--Short Explanation:
I have to say I am going crazy with this problem as it does not give me the same as the suggested solution in the book:
Problem:
$y''-7y'+10y=9\cos{t}+7\sin{t}$
$y(0)=5$, $y'(0)=-4$
--Long Explanation
So, I've been trying over and over, and then I surrendered and tried finding the solution online, I did find a solution on a website called openstudy.com, this solution gives exactly the same as in the book answers but I am just not following it, here is what I found:
\begin{align} y''-7y'+10y &=9\cos t+7\sin t\qquad y(0)=5, y'(0)=-4\\ s^2Y-sy(0)-y'(0)-7(sY-y(0))+10Y &=\frac{9s}{s^2+1}+\frac7{s^2+1}\\ s^2Y-7sY+10Y-5s+4+35 &=\frac{9s+7}{s^2+1}\\ (s^2-7s+10)Y(s) &=\frac{9s+7}{s^2+1}+5s-39\\ (s^2-7s+10)Y(s) &=\frac{9s+7+5s(s^2+1)-39(s^2+1)}{s^2+1}\\ (s^2-7s+10)Y(s) &=\frac{9s+7+5s^3+1+5s-39s^2-39}{s^2+1}\\ (s-5)(s-2)Y(s) &=\frac{5s^3-39s^2+14s-32}{s^2+1}\\ Y(s) &=\frac{5s^3-39s^2+14s-32}{(s-5)(s-2)(s^2+1)} \end{align}
\begin{align} Y(s) &=\frac{5s^3-39s^2+14s-32}{(s-5)(s-2)(s^2+1)}=\frac{A}{s-5}+\frac{B}{s-2}+\frac{Cs+D}{s^2+1} \\ & A(s-2)(s^2+1)+B(s-5)(s^2+1)+(Cs+D)(s-2)(s-5) \\ &=A(s^3-2s^2+s-2)+B(s^3-5s^2+s-5)+(Cs+D)(s^2-7s+10) \\ &=(A+B)s^3+(-2A-5B)s^2+(A+B)s+(-2A-5B)+(Cs^3+(-7C+D)s^2+(10C-7D)s+10D) \\ &=(A+B+C)s^3-(2A+5B+7C-D)s^2+(A+B+10C-7D)s-(2A+5B+10D) \end{align}
hence we get:$$A+B+C=5\\2A+5B+7C-D=39\\A+B+10C-7D=14\\2A+5B+10D=32$$taking the difference between the second and fourth we get:$$7C-11D=7$$and the first and third gets us:$$9C-7D=9$$eliminating between these two yields (C=1,D=0) and from this we find:$$A+B=4\\2A+5B=32$$hence (A=-4,B=8) and ultimately we conclude:$$Y(s)=-\frac4{s-5}+\frac8{s-2}+\frac{s}{s^2+1}$$
--What I do not understand
Just right before "hence we get:"
\begin{align} & (A+B)s^3+(-2A-5B)s^2+(A+B)s+(-2A-5B)+(Cs^3+(-7C+D)s^2+(10C-7D)s+10D) \\ &=(A+B+C)s^3-(2A+5B+7C-D)s^2 +(A+B+10C-7D)s -(2A+5B+10D) \end{align}
How the heck did that $+10D$ just turned into a $-10D$?, am I just forgetting something?.

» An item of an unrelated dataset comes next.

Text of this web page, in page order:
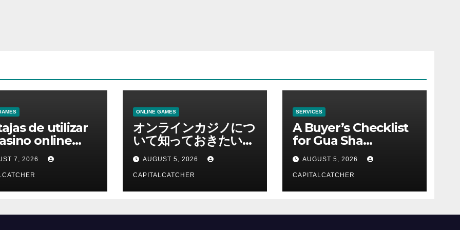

Now if this solution is wrong, then how do I go into obtaining the same result, I obtain something completely different. Is the book wrong?
Thank you so much, really.
Ok ... so put the sign back in $2A + 5B - 10D = 32$ and follow the algebra through. The result remains unchanged because $D = 0$, the only value for which $D = -D$.
Hence this 'published' solution is incorrect in that detail, even though the final answer stands.